Monday, July 2, 2012

Welcome to Tales of an Angry Admin


I’m beginning this blog because I truly believe I’ve reached my breaking point at work.   Oh, I know I’m lucky to have a job; the economy is terrible, I shouldn’t complain, blah, blah, blah.

I get it.  I know I’m lucky to have a job, or at least I’m lucky to have a paycheck and some benefits, paltry though they may be.  I don’t, however, think I’m so lucky to work in a place that’s likely going to cause me to wind up in a mental institution.  I don’t think it’s lucky that in spite of doing a lot more work I haven’t had a raise in four years.  I don’t think that’s lucky at all.

I’ve been in a support position for about ten years now, and I’ve reached the point where I’m rather desperately wishing life gave you do-overs.   I’d do it over and go to school for something else.  I have no idea what, just not something that would land me where I’m at now.   Unfortunately life doesn’t give you do-overs, so here I am. 

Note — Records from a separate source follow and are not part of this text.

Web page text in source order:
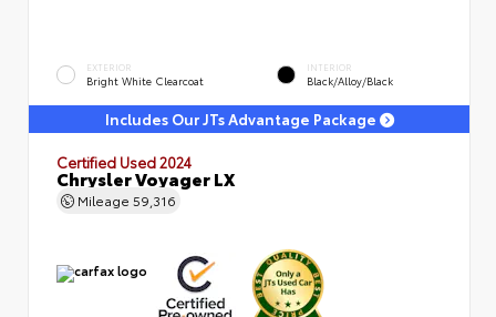
EXTERIOR
Bright White Clearcoat
INTERIOR
Black/Alloy/Black
Includes Our JTs Advantage Package
Certified Used 2024
Chrysler Voyager LX
Mileage 59,316
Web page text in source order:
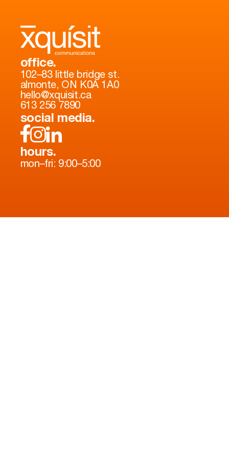
office.
102–83 little bridge st.
almonte, ON K0A 1A0
hello@xquisit.ca
613 256 7890
social media.
hours.
mon–fri: 9:00–5:00
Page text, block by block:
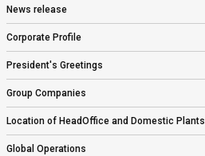
News release
Corporate Profile
President's Greetings
Group Companies
Location of HeadOffice and Domestic Plants
Global Operations
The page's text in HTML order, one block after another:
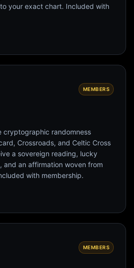
your exact chart. Included with
MEMBERS
cryptographic randomness
Crossroads, and Celtic Cross
a sovereign reading, lucky
and an affirmation woven from
with membership.
MEMBERS
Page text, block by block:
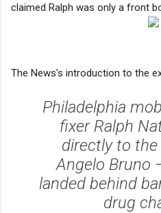
claimed Ralph was only a front
The News's introduction to the
Philadelphia
fixer Ralph
directly to
Angelo Bruno
landed behind
drug
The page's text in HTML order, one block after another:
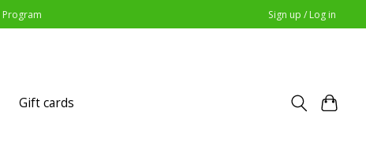
Program Sign up / Log in
Gift cards
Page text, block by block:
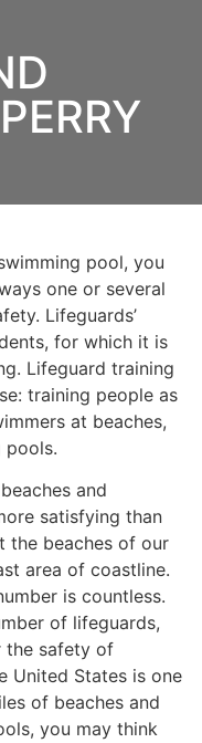
pool, you
one or several
Lifeguards’
for which it is
Lifeguard training
training people as
at beaches,
pools.
and
satisfying than
the beaches of our
area of coastline.
is countless.
of lifeguards,
the safety of
United States is one
of beaches and
you may think
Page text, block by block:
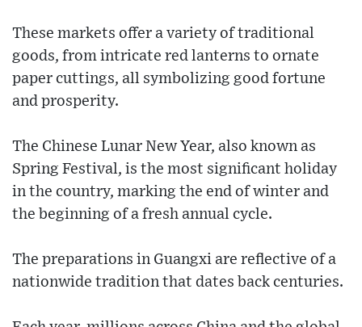
These markets offer a variety of traditional
goods, from intricate red lanterns to ornate
paper cuttings, all symbolizing good fortune
and prosperity.
The Chinese Lunar New Year, also known as
Spring Festival, is the most significant holiday
in the country, marking the end of winter and
the beginning of a fresh annual cycle.
The preparations in Guangxi are reflective of a
nationwide tradition that dates back centuries.
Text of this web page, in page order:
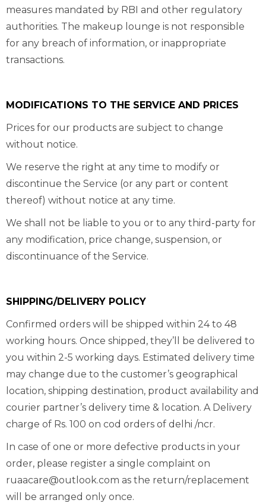
measures mandated by RBI and other regulatory
authorities. The makeup lounge is not responsible
for any breach of information, or inappropriate
transactions.
MODIFICATIONS TO THE SERVICE AND PRICES
Prices for our products are subject to change
without notice.
We reserve the right at any time to modify or
discontinue the Service (or any part or content
thereof) without notice at any time.
We shall not be liable to you or to any third-party for
any modification, price change, suspension, or
discontinuance of the Service.
SHIPPING/DELIVERY POLICY
Confirmed orders will be shipped within 24 to 48
working hours. Once shipped, they’ll be delivered to
you within 2-5 working days. Estimated delivery time
may change due to the customer’s geographical
location, shipping destination, product availability and
courier partner’s delivery time & location. A Delivery
charge of Rs. 100 on cod orders of delhi /ncr.
In case of one or more defective products in your
order, please register a single complaint on
ruaacare@outlook.com as the return/replacement
will be arranged only once.
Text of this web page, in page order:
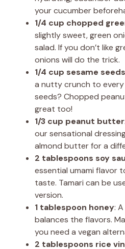
your cucumber
1/4 cup chopped
slightly sweet, green
salad. If you don’t like
onions will do the trick.
1/4 cup sesame seeds
a nutty crunch to every
seeds? Chopped
great too!
1/3 cup peanut butter
our sensational
almond butter for a
2 tablespoons soy
essential umami flavor
taste. Tamari can be
version.
1 tablespoon honey:
balances the flavors.
you need a vegan
2 tablespoons rice
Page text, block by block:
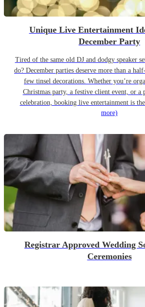
Unique Live Entertainment
December Party
Tired of the same old DJ and dodgy speaker
do? December parties deserve more than a
few tinsel decorations. Whether you’re
Christmas party, a festive client event, or a
celebration, booking live entertainment is
more)
Registrar Approved Wedding
Ceremonies
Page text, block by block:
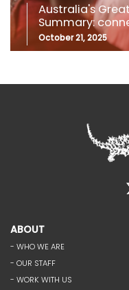
Australia's
Summary:
October 21, 2025
ABOUT
- WHO WE ARE
- OUR STAFF
- WORK WITH US
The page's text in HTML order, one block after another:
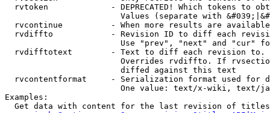
rvtoken             - DEPRECATED! Which tokens to
Values (separate with
rvcontinue          - When more results are
rvdiffto            - Revision ID to diff each
Use "prev", "next" and "cur"
rvdifftotext        - Text to diff each revision
Overrides rvdiffto. If
                        diffed against this text
rvcontentformat     - Serialization format used for
One value: text/x-wiki, text/
Examples:
Get data with content for the last revision of
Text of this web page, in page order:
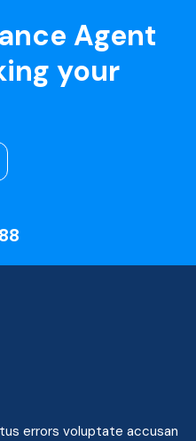
Agent
your
errors voluptate accusan
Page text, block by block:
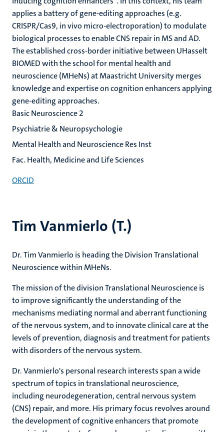
Tim Vanmierlo (T.)
Dr. Tim Vanmierlo is heading the Division Translational
Neuroscience within MHeNs.
The mission of the division Translational Neuroscience is
to improve significantly the understanding of the
mechanisms mediating normal and aberrant functioning
of the nervous system, and to innovate clinical care at the
levels of prevention, diagnosis and treatment for patients
with disorders of the nervous system.
Dr. Vanmierlo's personal research interests span a wide
spectrum of topics in translational neuroscience,
including neurodegeneration, central nervous system
(CNS) repair, and more. His primary focus revolves around
the development of cognitive enhancers that promote
applies a battery of gene-editing approaches (e.g.
CRISPR/Cas9, in vivo micro-electroporation) to modulate
biological processes to enable CNS repair in MS and AD.
The established cross-border initiative between UHasselt
BIOMED with the school for mental health and
neuroscience (MHeNs) at Maastricht University merges
knowledge and expertise on cognition enhancers applying
gene-editing approaches.
Basic Neuroscience 2
Psychiatrie & Neuropsychologie
Mental Health and Neuroscience Res Inst
Fac. Health, Medicine and Life Sciences
ORCID
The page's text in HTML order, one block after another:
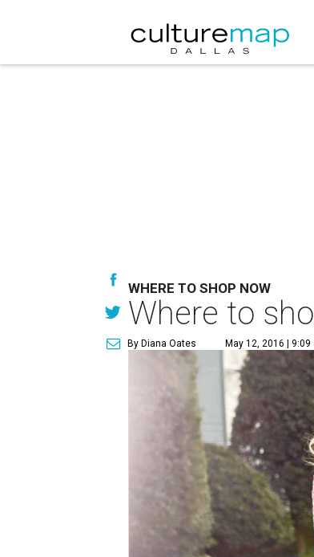
WHERE TO SHOP NOW
Where to
By Diana Oates May 12, 2016 | 9:09
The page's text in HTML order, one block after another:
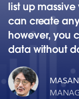
list up
can create
however, you
data without
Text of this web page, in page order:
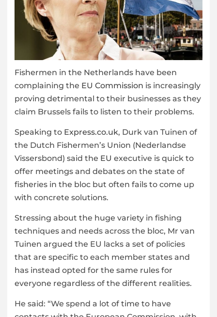
Fishermen in the Netherlands have been
complaining the EU Commission is increasingly
proving detrimental to their businesses as they
claim Brussels fails to listen to their problems.
Speaking to Express.co.uk, Durk van Tuinen of
the Dutch Fishermen’s Union (Nederlandse
Vissersbond) said the EU executive is quick to
offer meetings and debates on the state of
fisheries in the bloc but often fails to come up
with concrete solutions.
Stressing about the huge variety in fishing
techniques and needs across the bloc, Mr van
Tuinen argued the EU lacks a set of policies
that are specific to each member states and
has instead opted for the same rules for
everyone regardless of the different realities.
He said: “We spend a lot of time to have
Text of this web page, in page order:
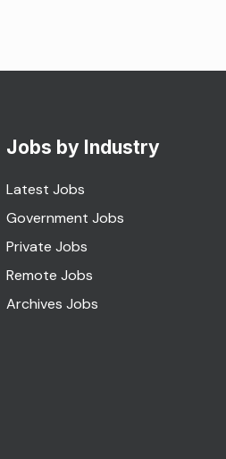
Jobs by Industry
Latest Jobs
Government Jobs
Private Jobs
Remote Jobs
Archives Jobs
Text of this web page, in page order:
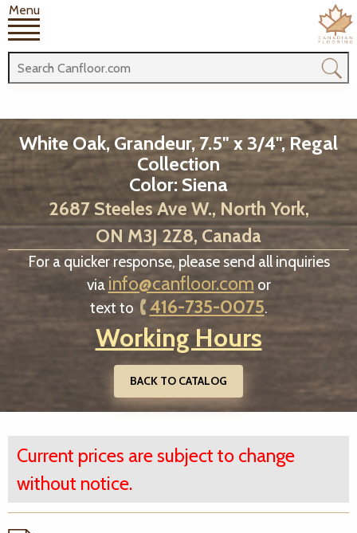
Menu
White Oak, Grandeur, 7.5" x 3/4", Regal
Collection
Color: Siena
2687 Steeles Ave W., North York,
ON M3J 2Z8, Canada
For a quicker response, please send all inquiries
via info@canfloor.com or
text to
416-735-0075.
Working Hours
BACK TO CATALOG
Current prices are subject to change
without notice.
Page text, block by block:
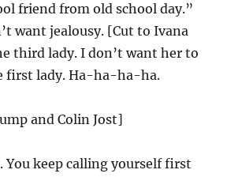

So, here’s my little bloggy about all of the things at work (past jobs and present hell hole included) that drive me nuts, push me to my breaking point, and make me faithfully buy a lottery ticket every week.  I’m hopeful that if you’re in a similar position we can commiserate some.  Misery loves company, right?  Or, if you’re in a position where you have support staff, I sincerely hope you’ll learn some things.  You really don’t want to be the object of this much silent animosity. 

So, for the first tale of an angry admin we’ll start with being a mystical being capable of rare and mysterious feats such as adding paper to the copier, picking up documents off of the fax and printer, and the highly specialized skill of being able to walk to another department within the building.

Rare and Mysterious Skills

Let me start off by saying that every place I’ve ever worked in this capacity has never added support staff positions at the rate they add “higher up” positions.  They’ll add multiple “higher up” positions without adding so much as a single part time support staff position.  Sometimes they even eliminate a support staff position in the process of adding more “higher up” positions.  It’s always “understood” that because of this the higher-ups will be responsible for doing a little more of their own clerical or support work.  Of course, it’s never understood by the higher-ups themselves.  No, they keep right on calling you down the hallway to go pick up something off of the printer for them, or pulling you off an urgent phone call you’re making on behalf of another higher-up to walk something to another department. 

This is especially annoying to me when the person who can’t walk across the hall to another department to drop their own paperwork off likes to tell you how athletic they are.  Umm, really?  Even with my life-lifelong love affair with carbohydrates I can walk across the hall.  I would assume that a highly educated, very athletic person would be able to as well.

Let’s not forget the rare and mysterious skill of being able to find all misplaced items.  That client file that you alone have had for six months and is buried somewhere in the pigsty you call your office?  Sure I can put my hands on it, from the other end of the office.  We wouldn’t want you to stress yourself by actually opening your filing cabinets, or moving some of the debris on your desk.  Of course not.  It’s much easier to get on the intercom asking me where it is.

Then there’s the rare and mysterious skill of being able to add paper to the copier.  It’s harder than it looks, you know.  And it’s not like the “add paper” light flashing gives you any clue what you might need to do.  Of course, even if you do figure it out, it’s not like you can find the paper that’s sitting right next to the copier.  No, you need to start frantically yelling for the one support person, who is across the hall delivering someone else’s paperwork to another department that “something’s wrong with the copier”. 

So what about you?  Do you have any rare and mysterious skills like these?